Houellebecq and Wikipedia
There were signs that the former enfant terrible of French fiction was going soft when Michel Houellebecq included an Acknowledgements page at the end of his most recent novel La Carte et le territoire (2010). Acknowledgements, Houellebecq?!
Among those thanked were the novelist's publisher Teresa Cremesi and a police officer who had provided him with information he used in the rather unconvincing police-procedural section of the book. The new English translation (by Gavin Bowd, published by Heinemann) goes one stage further: in it the author thanks "Wikipedia . . . and its contributors whose entries I have occasionally used as a source of inspiration, notably those concerning the housefly, the town of Beauvais and Frédéric Nihous [a minor French politician]". Is this, one wonders, the first occasion on which the author of a novel thanks Wikipedia in the Acknowledgements?
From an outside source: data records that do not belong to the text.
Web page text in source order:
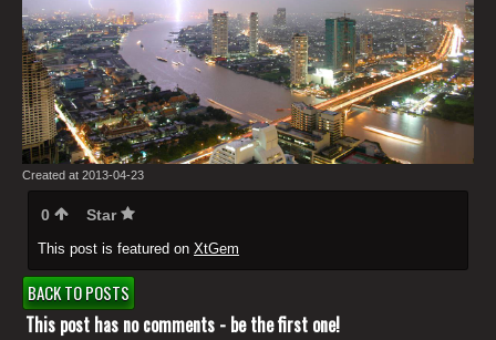
Created at 2013-04-23
0 Star
This post is featured on XtGem
BACK TO POSTS
This post has no comments - be the first one!
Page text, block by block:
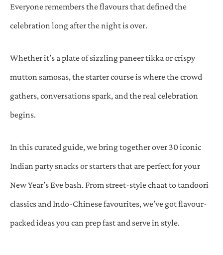
Everyone remembers the flavours that defined the
celebration long after the night is over.
Whether it’s a plate of sizzling paneer tikka or crispy
mutton samosas, the starter course is where the crowd
gathers, conversations spark, and the real celebration
begins.
In this curated guide, we bring together over 30 iconic
Indian party snacks or starters that are perfect for your
New Year’s Eve bash. From street-style chaat to tandoori
classics and Indo-Chinese favourites, we’ve got flavour-
packed ideas you can prep fast and serve in style.
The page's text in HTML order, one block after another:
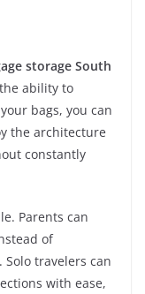
storage South
ability to
bags, you can
the architecture
constantly
Parents can
of
travelers can
with ease,
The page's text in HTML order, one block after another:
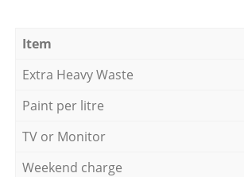
Item
Extra Heavy Waste
Paint per litre
TV or Monitor
Weekend charge
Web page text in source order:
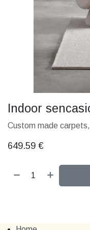
Indoor
Custom made
649.59 €
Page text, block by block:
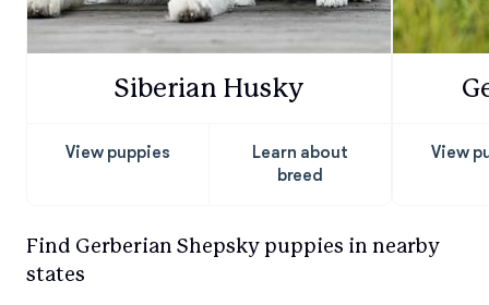
Siberian Husky
View puppies
Learn about
breed
View
Find Gerberian Shepsky puppies in nearby
states
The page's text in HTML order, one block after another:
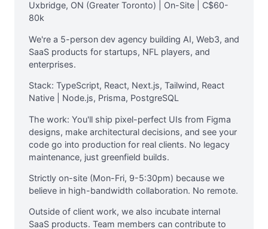
Uxbridge, ON (Greater Toronto) | On-Site | C$60-
80k
We're a 5-person dev agency building AI, Web3, and
SaaS products for startups, NFL players, and
enterprises.
Stack: TypeScript, React, Next.js, Tailwind, React
Native | Node.js, Prisma, PostgreSQL
The work: You'll ship pixel-perfect UIs from Figma
designs, make architectural decisions, and see your
code go into production for real clients. No legacy
maintenance, just greenfield builds.
Strictly on-site (Mon-Fri, 9-5:30pm) because we
believe in high-bandwidth collaboration. No remote.
Outside of client work, we also incubate internal
SaaS products. Team members can contribute to
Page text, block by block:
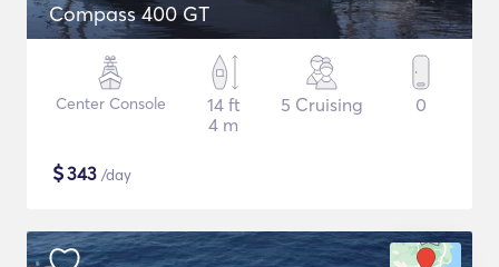
Compass 400 GT
Center Console
14 ft
4 m
5 Cruising 0
$343 /day
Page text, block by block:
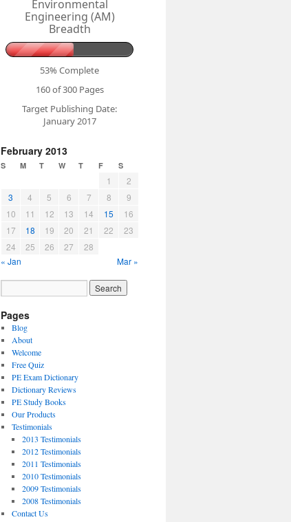
Environmental
Engineering (AM)
Breadth
53% Complete
160 of 300 Pages
Target Publishing Date:
January 2017
February 2013
S M T W T F S
1
2
3
4 5 6 7 8
9
10
11 12 13 14 15
16
17
18 19 20 21 22
23
24
25 26 27
28
« Jan
Mar »
Pages
Blog
About
Welcome
Free Quiz
PE Exam Dictionary
Dictionary Reviews
PE Study Books
Our Products
Testimonials
2013 Testimonials
2012 Testimonials
2011 Testimonials
2010 Testimonials
2009 Testimonials
2008 Testimonials
Contact Us
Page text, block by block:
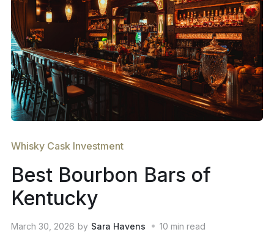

Although it is tempting to take the gesture with a pinch of salt (Houellebecq being something of a joker), it's also worth remembering that the author was accused of plagiarism by the website Slate when the novel came out in France. He brushed off his accusers, branding them imbeciles and suggesting that they didn't understand how fiction works. The novel went on to win the Prix Goncourt.The English translation (which comes dressed in a rather unattractive bubble-wrap) faithfully reflects the French title: The Map and the Territory. This hasn't always been the case. Houellebecq's first novel, the wonderfully titled Extension du domaine de la lutte appeared in English as the flip Whatever. "Extension of the domain of the struggle" might have been a bit much on the other hand, but still . . . . Les Particules élémentaires, Houellebecq's best novel to date, appeared in English as Atomised, where the more straightforward "The Elementary Particles" might have been preferable, given that one of the half-brothers at the heart of the story, Michel, is a molecular biologist. The temptation to play fast and loose with Houellebecq's choice of words should be resisted; after all, whatever else he is, no one would deny that he is a great stylist who chooses his words extremely carefully.